Зона Хаоса | страница 2
— Да что — корпус! — мужчина поднимает глаза, в них тоска и злость на судьбу. — Он был герой, настоящий друг нам и герой. Я знаю, что эти роботы осознают себя… им тоже, в своём роде, жить хочется… и это было самопожертвование. Как у человека. Человеку бы орден вручили посмертно… чем он хуже, наш Берти?
Уголок губ Герберта еле заметно вздрагивает.
— Герберт, — тут же окликаю я, — ты хотел что-то сказать?
— Беззвёздные, — говорит он. — Маленькая игрушка в гипсе.
Женщина прячет лицо в платок. Мужчина понимающе смотрит на меня:
— Я ваш должник, Пигмалион. Можете обращаться за чем угодно — сделаю всё, что от меня зависит. Хочу поставить вопрос в Сенате о правах ИскИнов… и, быть может, вы отдадите нашей семье… останки?

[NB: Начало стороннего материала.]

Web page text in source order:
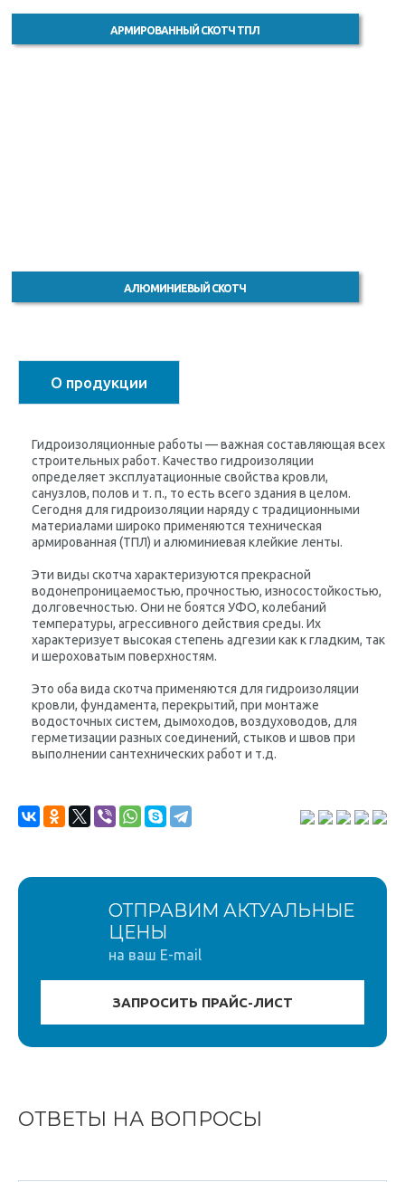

— Со всем согласен, кроме последнего пункта, — говорю я. — Герберт останется здесь. Его придётся демонтировать. Мы должны понять, как защищать наши машины и от таких случайностей тоже. Возможно, будь его конструкция удачнее, его разум был бы жив.
Женщина впервые подаёт голос:
— Дети очень горюют… что же им сказать? Они так любили играть с Берти…
Заставляю себя улыбнуться:
— Скажите, что Берти теперь лежит в больнице для роботов. И что, видимо, он будет долго болеть. Больше я ничем не могу вам помочь. Мне очень жаль.
Они понимают, что разговор закончен. Мужчина подаёт мне руку. Клодия провожает пару к выходу. Около Герберта остаёмся только мы, люди — я, Мама-Джейн и Алик-Хамло, который до крови прокусил губу: Герберты — его любимый проект, модель, доведённая с нуля. Его дети, можно сказать.
Алик гладит волосы Герберта — в пыли и копоти, раздвигает пряди, находит разъём на затылке.
— Мальчик, подключаю дополнительное питание. Чувствуешь? Тест.
— Носферату труп среди тощих клоков, — сипит Герберт.
Алик смотрит на меня:
— Надо подключаться к мозгу напрямую, проводить диагностику вручную… и мы его добьём. В смысле, его личность добьём… если от неё хоть что-то осталось.
— Не надо, — вдруг говорит Мама-Джейн.
Мы оборачиваемся к ней.
— Парни, вы вправду не слышите, не понимаете, что он пытается выйти на контакт? — говорит она, хмурясь. — Робби, и ты не понимаешь?
— По-моему, он выдаёт эклектически собранные фразы, — говорю я. — Без смысла и связи, грамматически рассогласованные. Остатки мозга улавливают приказ говорить — и он говорит то, что может.
— А мне кажется, что он общается метафорами, — Мама-Джейн сердится. — Вы просто не хотите понять.
— Они не умеют метафорами, — хмуро говорит Алик. — Джейн, дорогая, он же машина. Они очень прямолинейные. Однозначные. На прямой стимул выдают прямую реакцию.